Extracted records:
== Segment start ==

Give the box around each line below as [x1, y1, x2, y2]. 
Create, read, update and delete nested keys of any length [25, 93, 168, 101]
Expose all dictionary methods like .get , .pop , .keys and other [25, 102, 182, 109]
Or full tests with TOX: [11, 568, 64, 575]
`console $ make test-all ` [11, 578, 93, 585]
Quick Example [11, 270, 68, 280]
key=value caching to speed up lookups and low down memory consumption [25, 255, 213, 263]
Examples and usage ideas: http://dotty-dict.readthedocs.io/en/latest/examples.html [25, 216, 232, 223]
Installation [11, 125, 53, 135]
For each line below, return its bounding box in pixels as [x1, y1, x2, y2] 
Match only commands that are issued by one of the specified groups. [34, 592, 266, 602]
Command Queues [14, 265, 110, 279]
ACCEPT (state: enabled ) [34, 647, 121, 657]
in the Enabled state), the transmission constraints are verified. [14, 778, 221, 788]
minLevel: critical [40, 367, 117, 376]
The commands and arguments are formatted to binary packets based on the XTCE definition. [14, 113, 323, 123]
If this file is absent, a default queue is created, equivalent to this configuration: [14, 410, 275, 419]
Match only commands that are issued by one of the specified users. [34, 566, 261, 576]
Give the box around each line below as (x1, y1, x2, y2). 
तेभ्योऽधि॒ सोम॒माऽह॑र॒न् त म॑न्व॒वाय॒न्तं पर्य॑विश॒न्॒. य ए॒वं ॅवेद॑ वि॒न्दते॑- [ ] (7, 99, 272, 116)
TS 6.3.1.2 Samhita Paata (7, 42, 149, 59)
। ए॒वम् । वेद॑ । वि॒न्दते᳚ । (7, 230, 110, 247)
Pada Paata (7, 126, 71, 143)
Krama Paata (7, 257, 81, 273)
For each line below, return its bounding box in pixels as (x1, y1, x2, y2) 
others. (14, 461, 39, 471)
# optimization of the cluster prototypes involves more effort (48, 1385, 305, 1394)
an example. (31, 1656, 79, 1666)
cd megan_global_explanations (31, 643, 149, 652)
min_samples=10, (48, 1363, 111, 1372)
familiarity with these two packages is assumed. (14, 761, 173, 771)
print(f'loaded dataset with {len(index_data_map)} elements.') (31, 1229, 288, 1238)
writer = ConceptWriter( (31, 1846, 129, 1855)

== Segment end ==

[WHAT YOU ARE ASKED TO DO] Nothing but the lines from the one with "min_samples=10, (48, 1363, 111, 1372)" through the final line of the data belongs in the answer, and they must match exactly.

[ANSWER TO THE PROBLEM]
min_samples=10, (48, 1363, 111, 1372)
familiarity with these two packages is assumed. (14, 761, 173, 771)
print(f'loaded dataset with {len(index_data_map)} elements.') (31, 1229, 288, 1238)
writer = ConceptWriter( (31, 1846, 129, 1855)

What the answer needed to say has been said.